▶ **Data for the task**:
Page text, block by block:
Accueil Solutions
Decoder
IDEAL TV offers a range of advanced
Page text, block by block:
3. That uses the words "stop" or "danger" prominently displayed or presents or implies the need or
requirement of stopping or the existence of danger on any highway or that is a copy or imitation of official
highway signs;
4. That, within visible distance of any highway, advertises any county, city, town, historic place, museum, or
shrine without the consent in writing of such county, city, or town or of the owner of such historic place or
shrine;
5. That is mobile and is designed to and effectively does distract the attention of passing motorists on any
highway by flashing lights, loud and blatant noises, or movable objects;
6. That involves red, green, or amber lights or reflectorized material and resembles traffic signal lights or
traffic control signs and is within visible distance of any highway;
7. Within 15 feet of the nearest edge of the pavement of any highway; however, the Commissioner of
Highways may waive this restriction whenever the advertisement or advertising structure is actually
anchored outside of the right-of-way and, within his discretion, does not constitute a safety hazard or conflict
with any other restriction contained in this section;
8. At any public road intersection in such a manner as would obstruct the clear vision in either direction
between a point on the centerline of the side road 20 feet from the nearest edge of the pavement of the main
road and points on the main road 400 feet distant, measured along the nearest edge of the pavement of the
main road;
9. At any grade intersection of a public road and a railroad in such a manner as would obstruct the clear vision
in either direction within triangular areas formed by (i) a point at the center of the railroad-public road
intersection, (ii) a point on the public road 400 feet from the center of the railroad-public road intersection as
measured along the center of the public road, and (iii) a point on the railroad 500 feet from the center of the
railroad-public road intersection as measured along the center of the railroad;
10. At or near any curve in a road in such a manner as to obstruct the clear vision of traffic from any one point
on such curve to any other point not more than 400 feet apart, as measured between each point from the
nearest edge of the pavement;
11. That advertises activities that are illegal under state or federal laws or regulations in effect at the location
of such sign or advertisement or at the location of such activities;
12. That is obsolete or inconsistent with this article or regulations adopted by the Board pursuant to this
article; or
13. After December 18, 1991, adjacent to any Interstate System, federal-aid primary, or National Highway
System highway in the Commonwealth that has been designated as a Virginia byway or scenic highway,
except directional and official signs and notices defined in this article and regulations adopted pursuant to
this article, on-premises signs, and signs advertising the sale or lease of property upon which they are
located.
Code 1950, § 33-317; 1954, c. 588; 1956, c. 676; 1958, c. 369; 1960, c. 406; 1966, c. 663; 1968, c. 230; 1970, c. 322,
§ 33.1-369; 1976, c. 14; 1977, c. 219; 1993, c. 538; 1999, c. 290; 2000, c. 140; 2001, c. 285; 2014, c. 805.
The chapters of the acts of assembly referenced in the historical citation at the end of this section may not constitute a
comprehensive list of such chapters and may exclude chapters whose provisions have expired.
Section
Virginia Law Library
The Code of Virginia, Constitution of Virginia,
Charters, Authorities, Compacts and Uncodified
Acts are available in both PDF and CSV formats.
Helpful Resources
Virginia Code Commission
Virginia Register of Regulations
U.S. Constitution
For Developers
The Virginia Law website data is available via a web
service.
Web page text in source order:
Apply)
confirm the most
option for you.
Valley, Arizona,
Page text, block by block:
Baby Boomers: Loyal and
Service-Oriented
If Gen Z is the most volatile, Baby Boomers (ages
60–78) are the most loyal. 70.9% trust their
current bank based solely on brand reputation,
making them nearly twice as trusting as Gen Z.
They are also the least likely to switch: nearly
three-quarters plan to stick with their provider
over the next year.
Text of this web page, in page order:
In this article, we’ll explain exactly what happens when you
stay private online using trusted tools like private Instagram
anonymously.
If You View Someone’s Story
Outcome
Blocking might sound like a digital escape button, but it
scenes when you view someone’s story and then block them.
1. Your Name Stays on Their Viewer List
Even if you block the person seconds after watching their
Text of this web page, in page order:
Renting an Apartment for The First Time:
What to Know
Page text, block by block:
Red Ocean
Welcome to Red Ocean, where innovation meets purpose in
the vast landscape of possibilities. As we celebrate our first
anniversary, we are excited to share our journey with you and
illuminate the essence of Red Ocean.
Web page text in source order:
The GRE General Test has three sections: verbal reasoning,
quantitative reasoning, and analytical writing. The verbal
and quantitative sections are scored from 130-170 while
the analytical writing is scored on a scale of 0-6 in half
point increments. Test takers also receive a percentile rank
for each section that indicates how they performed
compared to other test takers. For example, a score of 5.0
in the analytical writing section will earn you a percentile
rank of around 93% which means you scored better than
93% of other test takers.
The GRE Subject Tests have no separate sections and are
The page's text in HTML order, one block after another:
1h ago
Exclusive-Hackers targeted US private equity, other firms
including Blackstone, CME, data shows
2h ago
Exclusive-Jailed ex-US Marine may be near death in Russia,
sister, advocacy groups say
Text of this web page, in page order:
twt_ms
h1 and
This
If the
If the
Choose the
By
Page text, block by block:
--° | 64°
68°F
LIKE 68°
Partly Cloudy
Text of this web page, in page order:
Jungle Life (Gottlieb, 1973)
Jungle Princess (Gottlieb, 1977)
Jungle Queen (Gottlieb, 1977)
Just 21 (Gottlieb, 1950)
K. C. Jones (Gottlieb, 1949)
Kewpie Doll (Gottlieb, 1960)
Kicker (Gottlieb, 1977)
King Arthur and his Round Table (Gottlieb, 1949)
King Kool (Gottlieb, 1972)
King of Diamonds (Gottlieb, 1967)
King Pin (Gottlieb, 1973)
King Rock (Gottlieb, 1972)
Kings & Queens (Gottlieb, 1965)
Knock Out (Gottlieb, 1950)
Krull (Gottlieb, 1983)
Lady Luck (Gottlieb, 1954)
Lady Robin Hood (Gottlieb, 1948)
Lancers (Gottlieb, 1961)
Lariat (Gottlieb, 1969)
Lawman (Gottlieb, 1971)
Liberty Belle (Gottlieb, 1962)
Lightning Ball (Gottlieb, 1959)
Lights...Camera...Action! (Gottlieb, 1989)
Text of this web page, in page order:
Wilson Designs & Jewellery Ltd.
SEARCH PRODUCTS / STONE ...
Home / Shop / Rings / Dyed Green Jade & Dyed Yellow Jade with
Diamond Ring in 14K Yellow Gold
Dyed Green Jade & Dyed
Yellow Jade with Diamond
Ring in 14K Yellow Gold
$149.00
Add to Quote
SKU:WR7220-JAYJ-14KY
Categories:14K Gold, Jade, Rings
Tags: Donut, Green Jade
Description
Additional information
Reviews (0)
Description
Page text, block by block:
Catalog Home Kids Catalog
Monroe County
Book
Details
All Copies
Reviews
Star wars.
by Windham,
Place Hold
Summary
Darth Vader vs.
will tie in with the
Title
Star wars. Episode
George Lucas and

▶ **Problem details**: The records above should be given again in full, exactly as written.

▶ **Response to the exercise**:
Page text, block by block:
Accueil Solutions
Decoder
IDEAL TV offers a range of advanced
Page text, block by block:
3. That uses the words "stop" or "danger" prominently displayed or presents or implies the need or
requirement of stopping or the existence of danger on any highway or that is a copy or imitation of official
highway signs;
4. That, within visible distance of any highway, advertises any county, city, town, historic place, museum, or
shrine without the consent in writing of such county, city, or town or of the owner of such historic place or
shrine;
5. That is mobile and is designed to and effectively does distract the attention of passing motorists on any
highway by flashing lights, loud and blatant noises, or movable objects;
6. That involves red, green, or amber lights or reflectorized material and resembles traffic signal lights or
traffic control signs and is within visible distance of any highway;
7. Within 15 feet of the nearest edge of the pavement of any highway; however, the Commissioner of
Highways may waive this restriction whenever the advertisement or advertising structure is actually
anchored outside of the right-of-way and, within his discretion, does not constitute a safety hazard or conflict
with any other restriction contained in this section;
8. At any public road intersection in such a manner as would obstruct the clear vision in either direction
between a point on the centerline of the side road 20 feet from the nearest edge of the pavement of the main
road and points on the main road 400 feet distant, measured along the nearest edge of the pavement of the
main road;
9. At any grade intersection of a public road and a railroad in such a manner as would obstruct the clear vision
in either direction within triangular areas formed by (i) a point at the center of the railroad-public road
intersection, (ii) a point on the public road 400 feet from the center of the railroad-public road intersection as
measured along the center of the public road, and (iii) a point on the railroad 500 feet from the center of the
railroad-public road intersection as measured along the center of the railroad;
10. At or near any curve in a road in such a manner as to obstruct the clear vision of traffic from any one point
on such curve to any other point not more than 400 feet apart, as measured between each point from the
nearest edge of the pavement;
11. That advertises activities that are illegal under state or federal laws or regulations in effect at the location
of such sign or advertisement or at the location of such activities;
12. That is obsolete or inconsistent with this article or regulations adopted by the Board pursuant to this
article; or
13. After December 18, 1991, adjacent to any Interstate System, federal-aid primary, or National Highway
System highway in the Commonwealth that has been designated as a Virginia byway or scenic highway,
except directional and official signs and notices defined in this article and regulations adopted pursuant to
this article, on-premises signs, and signs advertising the sale or lease of property upon which they are
located.
Code 1950, § 33-317; 1954, c. 588; 1956, c. 676; 1958, c. 369; 1960, c. 406; 1966, c. 663; 1968, c. 230; 1970, c. 322,
§ 33.1-369; 1976, c. 14; 1977, c. 219; 1993, c. 538; 1999, c. 290; 2000, c. 140; 2001, c. 285; 2014, c. 805.
The chapters of the acts of assembly referenced in the historical citation at the end of this section may not constitute a
comprehensive list of such chapters and may exclude chapters whose provisions have expired.
Section
Virginia Law Library
The Code of Virginia, Constitution of Virginia,
Charters, Authorities, Compacts and Uncodified
Acts are available in both PDF and CSV formats.
Helpful Resources
Virginia Code Commission
Virginia Register of Regulations
U.S. Constitution
For Developers
The Virginia Law website data is available via a web
service.
Web page text in source order:
Apply)
confirm the most
option for you.
Valley, Arizona,
Page text, block by block:
Baby Boomers: Loyal and
Service-Oriented
If Gen Z is the most volatile, Baby Boomers (ages
60–78) are the most loyal. 70.9% trust their
current bank based solely on brand reputation,
making them nearly twice as trusting as Gen Z.
They are also the least likely to switch: nearly
three-quarters plan to stick with their provider
over the next year.
Text of this web page, in page order:
In this article, we’ll explain exactly what happens when you
stay private online using trusted tools like private Instagram
anonymously.
If You View Someone’s Story
Outcome
Blocking might sound like a digital escape button, but it
scenes when you view someone’s story and then block them.
1. Your Name Stays on Their Viewer List
Even if you block the person seconds after watching their
Text of this web page, in page order:
Renting an Apartment for The First Time:
What to Know
Page text, block by block:
Red Ocean
Welcome to Red Ocean, where innovation meets purpose in
the vast landscape of possibilities. As we celebrate our first
anniversary, we are excited to share our journey with you and
illuminate the essence of Red Ocean.
Web page text in source order:
The GRE General Test has three sections: verbal reasoning,
quantitative reasoning, and analytical writing. The verbal
and quantitative sections are scored from 130-170 while
the analytical writing is scored on a scale of 0-6 in half
point increments. Test takers also receive a percentile rank
for each section that indicates how they performed
compared to other test takers. For example, a score of 5.0
in the analytical writing section will earn you a percentile
rank of around 93% which means you scored better than
93% of other test takers.
The GRE Subject Tests have no separate sections and are
The page's text in HTML order, one block after another:
1h ago
Exclusive-Hackers targeted US private equity, other firms
including Blackstone, CME, data shows
2h ago
Exclusive-Jailed ex-US Marine may be near death in Russia,
sister, advocacy groups say
Text of this web page, in page order:
twt_ms
h1 and
This
If the
If the
Choose the
By
Page text, block by block:
--° | 64°
68°F
LIKE 68°
Partly Cloudy
Text of this web page, in page order:
Jungle Life (Gottlieb, 1973)
Jungle Princess (Gottlieb, 1977)
Jungle Queen (Gottlieb, 1977)
Just 21 (Gottlieb, 1950)
K. C. Jones (Gottlieb, 1949)
Kewpie Doll (Gottlieb, 1960)
Kicker (Gottlieb, 1977)
King Arthur and his Round Table (Gottlieb, 1949)
King Kool (Gottlieb, 1972)
King of Diamonds (Gottlieb, 1967)
King Pin (Gottlieb, 1973)
King Rock (Gottlieb, 1972)
Kings & Queens (Gottlieb, 1965)
Knock Out (Gottlieb, 1950)
Krull (Gottlieb, 1983)
Lady Luck (Gottlieb, 1954)
Lady Robin Hood (Gottlieb, 1948)
Lancers (Gottlieb, 1961)
Lariat (Gottlieb, 1969)
Lawman (Gottlieb, 1971)
Liberty Belle (Gottlieb, 1962)
Lightning Ball (Gottlieb, 1959)
Lights...Camera...Action! (Gottlieb, 1989)
Text of this web page, in page order:
Wilson Designs & Jewellery Ltd.
SEARCH PRODUCTS / STONE ...
Home / Shop / Rings / Dyed Green Jade & Dyed Yellow Jade with
Diamond Ring in 14K Yellow Gold
Dyed Green Jade & Dyed
Yellow Jade with Diamond
Ring in 14K Yellow Gold
$149.00
Add to Quote
SKU:WR7220-JAYJ-14KY
Categories:14K Gold, Jade, Rings
Tags: Donut, Green Jade
Description
Additional information
Reviews (0)
Description
Page text, block by block:
Catalog Home Kids Catalog
Monroe County
Book
Details
All Copies
Reviews
Star wars.
by Windham,
Place Hold
Summary
Darth Vader vs.
will tie in with the
Title
Star wars. Episode
George Lucas and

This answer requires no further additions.